We are not aware of a systematic study that would compare the distribution of signal intensity changes on MR imaging and patterns of neuropathologic lesions. To our knowledge, the largest study on neuropathologic lesion patterns in sCJD (not dealing with MR imaging) was published by Parchi et al in 1999.¹² They showed that the subtypes of sCJD have differences in the severity of pathologic changes in different brain areas, including the basal ganglia and cortex. In the most frequent sCJD subtype in Western countries (MM1), the severest affection was in the occipital cortex, followed by the parietal, frontal, and temporal cortices.¹² The insula and the cingulate gyrus were not listed separately in their article. Patients with the MM1 subtype had predominantly pathologic changes in the cortex and fewer pathologic changes in the basal ganglia, whereas patients with the second most common subtype (VV2) were described with more severe pathologic changes in the basal ganglia/thalamus than in the cortex. They reported that the frontal cortex was more severely affected than the occipital cortex in the patients designated VV2.¹² These findings suggest that some cortical areas are more severely affected than others in the same patient and that this distribution is influenced by the sCJD subtype. In our current study, we looked for differences in the MR lesion patterns among the MM, VV, and MV genotypes, but these differences did not reach statistical significance. This is probably due to the limited number of patients designated MV (n = 4) and VV (n = 5) (On-line Table 3).

The normal variation of signal intensity in the cerebral cortex on FLAIR and DW imaging could also influence the detectability of the high cortical signal intensity. In healthy persons, DW imaging reveals signal hyperintensity predominantly near the skull base^21,30and on FLAIR in the amygdala, hippocampus, cingulate gyrus, and subcallosal area.²¹ These high-signal-intensity areas were explained for FLAIR by differences in the water content of cortical brain regions²¹ and by variations in T2 relaxation times,³⁰ and for DW imaging by susceptibility artifacts. There is an overlap of normal cortical high signal intensity in healthy subjects and abnormally high signal intensity in patients with sCJD in certain brain regions such as the insula or cingulate gyrus,^4,31 whereas there is no significantly higher signal intensity in patients with sCJD in the hippocampus or the temporobasal and frontobasal cortices, usually bright on FLAIR or DW imaging in healthy persons.²¹ We propose that the high conspicuity of cortical hyperintensity in areas such as the cingulate gyrus or the insula is the result of a combination of increased signal intensity due to underlying pathologic changes and the intrinsically higher signal intensity in these brain areas on DWI or FLAIR.

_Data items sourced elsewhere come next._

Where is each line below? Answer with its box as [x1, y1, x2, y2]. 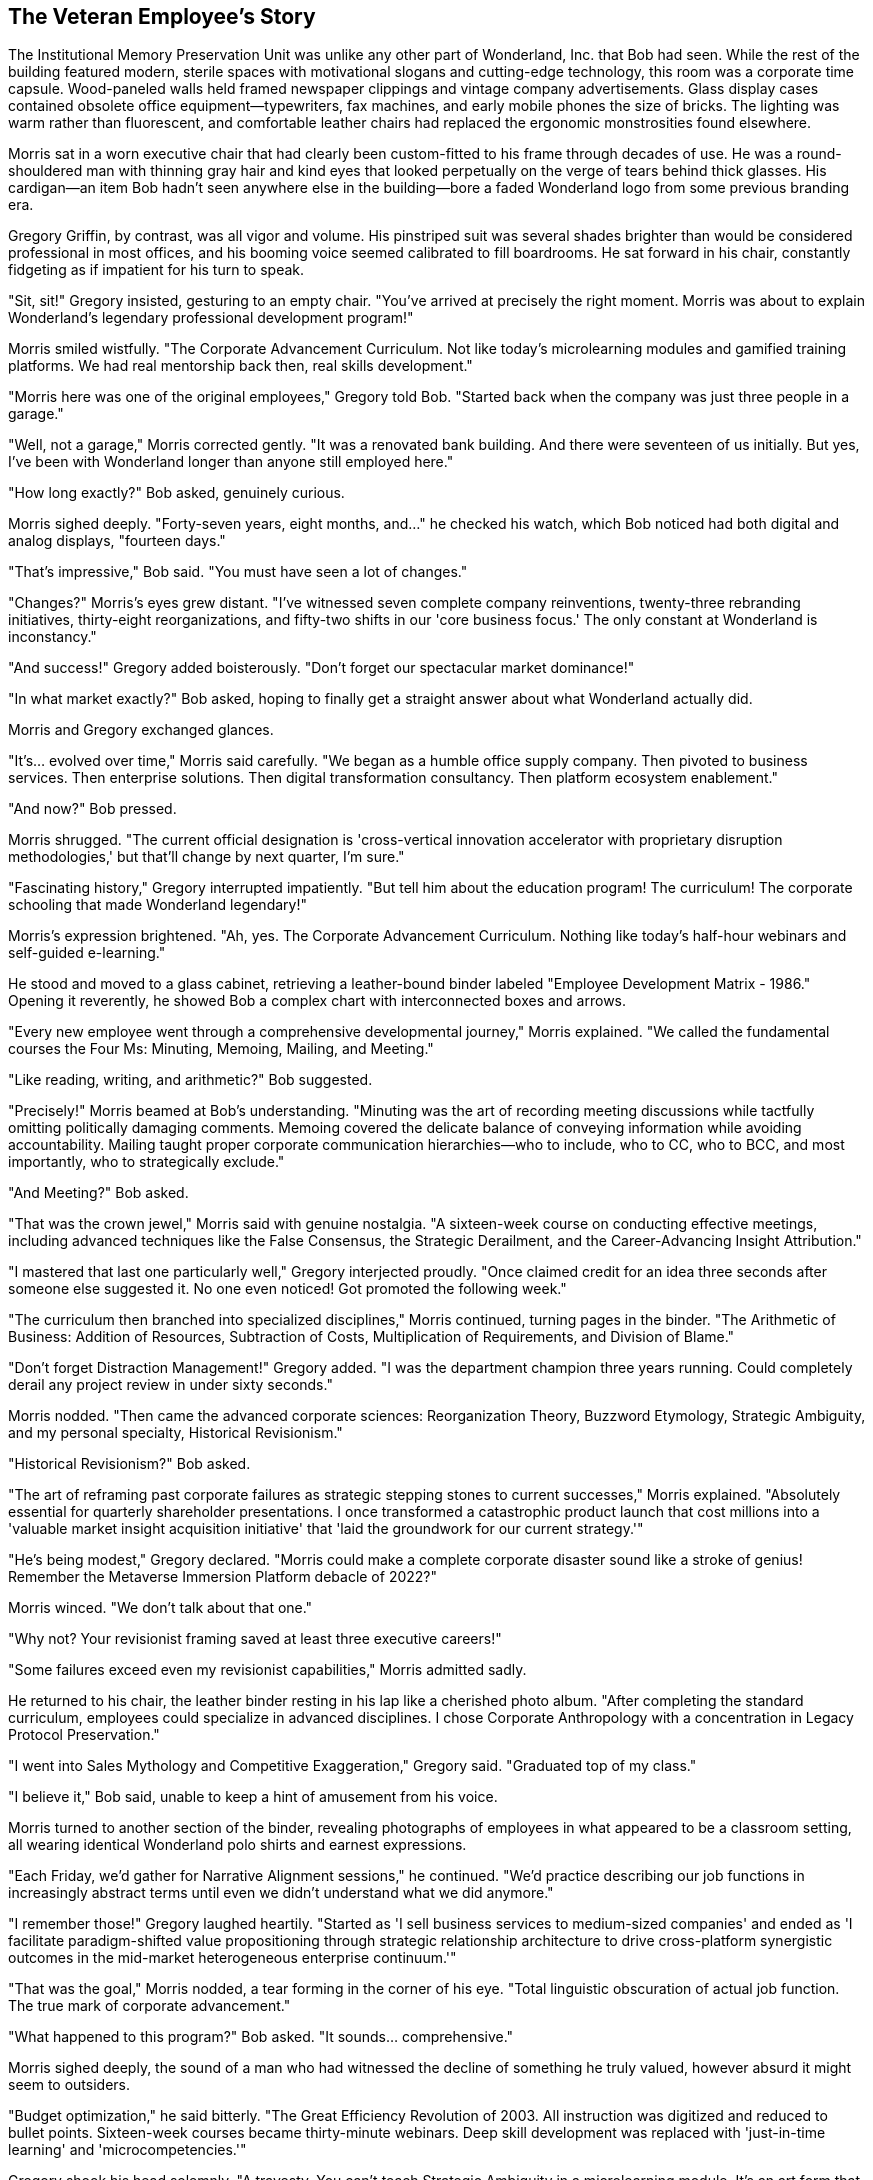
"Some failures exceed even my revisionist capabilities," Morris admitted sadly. [8, 1661, 527, 1679]
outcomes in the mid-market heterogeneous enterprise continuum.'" [8, 1949, 457, 1967]
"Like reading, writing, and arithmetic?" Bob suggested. [8, 1071, 373, 1089]
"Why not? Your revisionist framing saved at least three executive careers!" [8, 1630, 502, 1648]
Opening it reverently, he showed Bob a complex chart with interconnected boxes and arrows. [8, 992, 627, 1010]
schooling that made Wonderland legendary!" [8, 896, 307, 914]
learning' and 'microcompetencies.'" [8, 2141, 247, 2159]
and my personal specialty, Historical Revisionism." [8, 1424, 343, 1442]
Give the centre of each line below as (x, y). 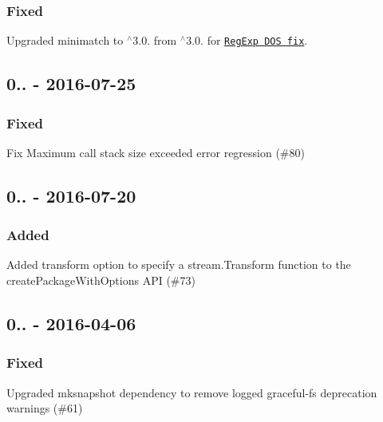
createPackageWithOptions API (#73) (101, 280)
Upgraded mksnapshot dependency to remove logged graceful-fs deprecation (192, 392)
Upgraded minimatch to (65, 40)
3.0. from (155, 40)
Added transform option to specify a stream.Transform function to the (179, 264)
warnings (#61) (45, 408)
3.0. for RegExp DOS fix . (247, 40)
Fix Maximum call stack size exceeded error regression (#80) (156, 152)
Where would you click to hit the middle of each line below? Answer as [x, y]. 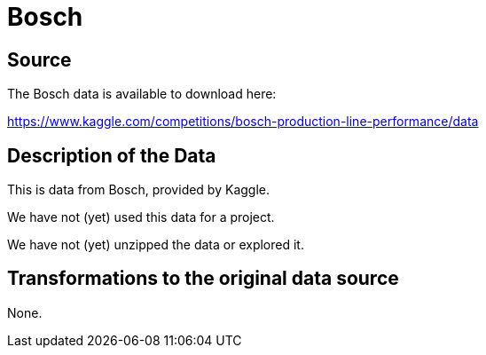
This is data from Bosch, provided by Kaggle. [139, 190]
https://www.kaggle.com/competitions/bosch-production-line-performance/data [243, 122]
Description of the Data [112, 155]
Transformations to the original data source [203, 279]
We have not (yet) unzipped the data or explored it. [156, 245]
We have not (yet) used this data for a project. [141, 217]
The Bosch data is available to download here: [142, 94]
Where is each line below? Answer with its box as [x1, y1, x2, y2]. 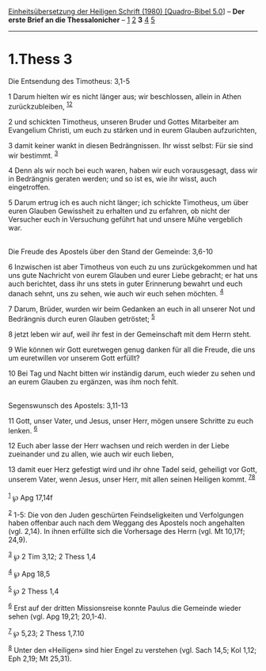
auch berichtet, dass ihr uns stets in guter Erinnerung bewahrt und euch [8, 279, 243, 288]
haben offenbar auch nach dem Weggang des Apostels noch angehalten [8, 518, 245, 528]
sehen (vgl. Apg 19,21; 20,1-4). [8, 612, 107, 621]
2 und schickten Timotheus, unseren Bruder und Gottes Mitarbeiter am [8, 116, 239, 126]
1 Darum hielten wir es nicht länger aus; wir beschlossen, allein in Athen [8, 91, 241, 101]
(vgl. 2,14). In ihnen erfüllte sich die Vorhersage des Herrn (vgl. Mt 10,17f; [8, 527, 245, 536]
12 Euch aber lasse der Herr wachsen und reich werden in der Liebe [8, 441, 230, 451]
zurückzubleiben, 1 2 [8, 100, 73, 111]
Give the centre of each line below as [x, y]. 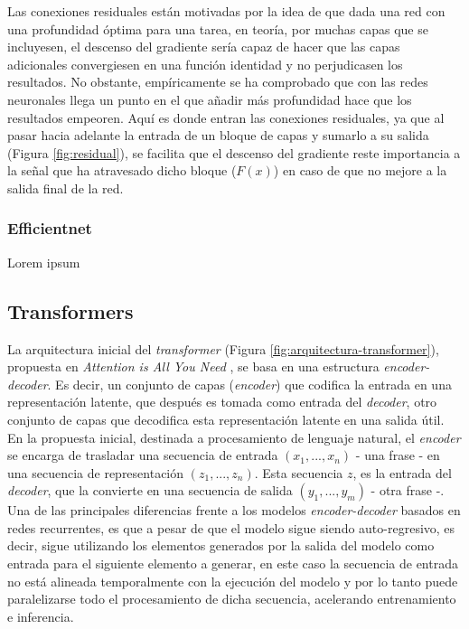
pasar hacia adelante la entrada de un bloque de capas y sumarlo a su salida [218, 135]
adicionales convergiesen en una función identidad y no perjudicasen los [205, 64]
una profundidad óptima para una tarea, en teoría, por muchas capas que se [218, 28]
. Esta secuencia [299, 472]
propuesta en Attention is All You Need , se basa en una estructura [193, 366]
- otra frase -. [408, 490]
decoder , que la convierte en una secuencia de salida [150, 490]
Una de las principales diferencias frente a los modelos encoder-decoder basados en [234, 510]
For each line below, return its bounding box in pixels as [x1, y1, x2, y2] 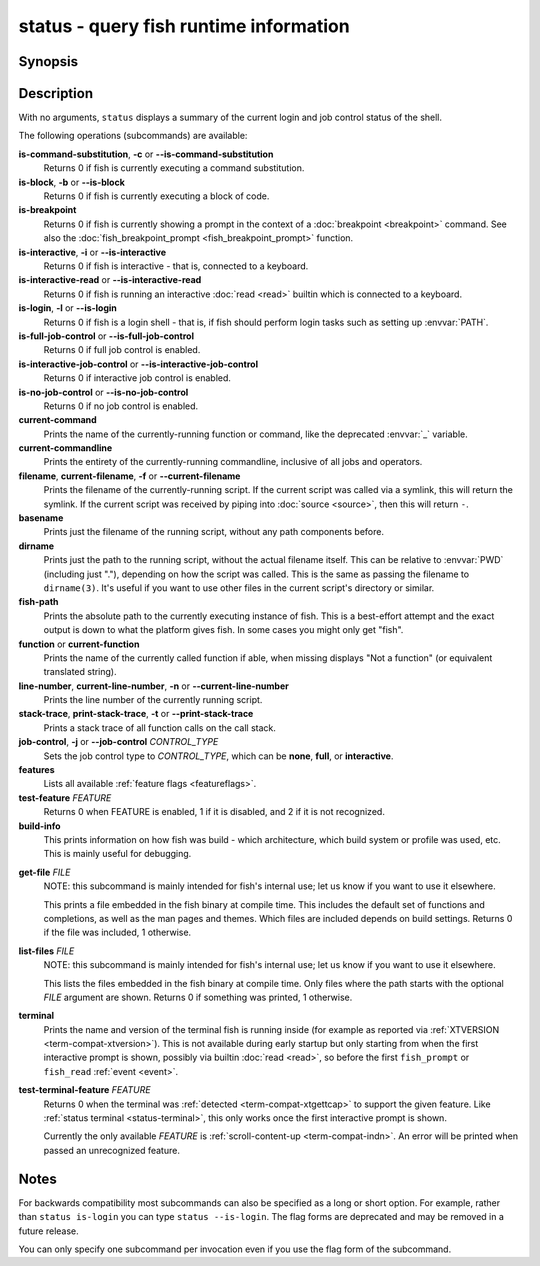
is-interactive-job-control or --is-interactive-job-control [18, 358, 259, 370]
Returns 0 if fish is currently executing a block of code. [43, 190, 270, 202]
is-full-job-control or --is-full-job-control [18, 330, 195, 342]
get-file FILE [18, 866, 71, 878]
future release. [18, 1225, 79, 1237]
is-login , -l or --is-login [18, 302, 117, 314]
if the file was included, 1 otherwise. [43, 926, 192, 939]
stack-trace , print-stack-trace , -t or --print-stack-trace [18, 708, 254, 720]

Involvement of Deep Gray Matter

Cortical hyperintensity was accompanied by high signal intensity in the basal ganglia and/or thalamus in 36 of 39 patients in the current study. This is more than reported by others.^2,4,11 Because of the limited number of patients with cortical lesions without involvement of deep gray matter, comparing the distribution of the signal intensity changes among the groups did not reach statistical significance.

Specificity of the Findings

A limitation of our study was the lack of a control group. It would be interesting to compare our results with those from a group of patients with cortical signal intensity changes of other causes to test for specificity of the described pattern. Such a control group for sCJD should include the usual radiologic differential diagnoses of sCJD such as inflammatory, metabolic, and paraneoplastic brain diseases, hypoxia, postictal changes, brain tumors, and lymphoma.^3,11,32

From a clinical standpoint, the most difficult differential diagnoses for sCJD are rapidly progressive Alzheimer disease,^33–35 dementia with Lewy bodies,³⁵ and multiple cerebral infarctions.³⁶ In none of these diseases are cortical MR signal intensity changes usually present. Therefore, these diseases would not be part of such a comparison study.